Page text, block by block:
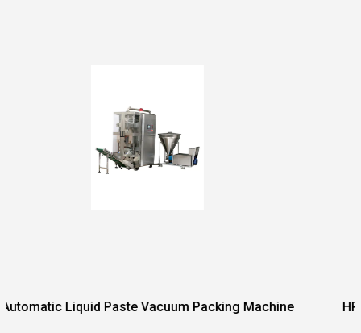
Packing Machine HP Series Integrated
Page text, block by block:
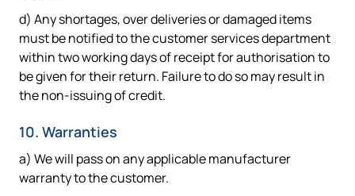
d) Any shortages, over deliveries or damaged items
must be notified to the customer services department
within two working days of receipt for authorisation to
be given for their return. Failure to do so may result in
the non-issuing of credit.
10. Warranties
a) We will pass on any applicable manufacturer
warranty to the customer.
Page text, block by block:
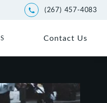
Give Kwartler Manus a
(267) 457-4083
Contact Us
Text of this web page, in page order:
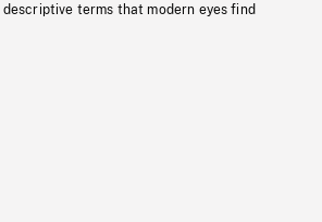
terms that modern eyes find

┄┄┄┄┄┄

To do
Give every line above again exactly, omitting whatever pictures appear.

Answer space
Page text, block by block:
Packing Machine HP Series Integrated
Page text, block by block:
d) Any shortages, over deliveries or damaged items
must be notified to the customer services department
within two working days of receipt for authorisation to
be given for their return. Failure to do so may result in
the non-issuing of credit.
10. Warranties
a) We will pass on any applicable manufacturer
warranty to the customer.
Page text, block by block:
Give Kwartler Manus a
(267) 457-4083
Contact Us
Text of this web page, in page order:
terms that modern eyes find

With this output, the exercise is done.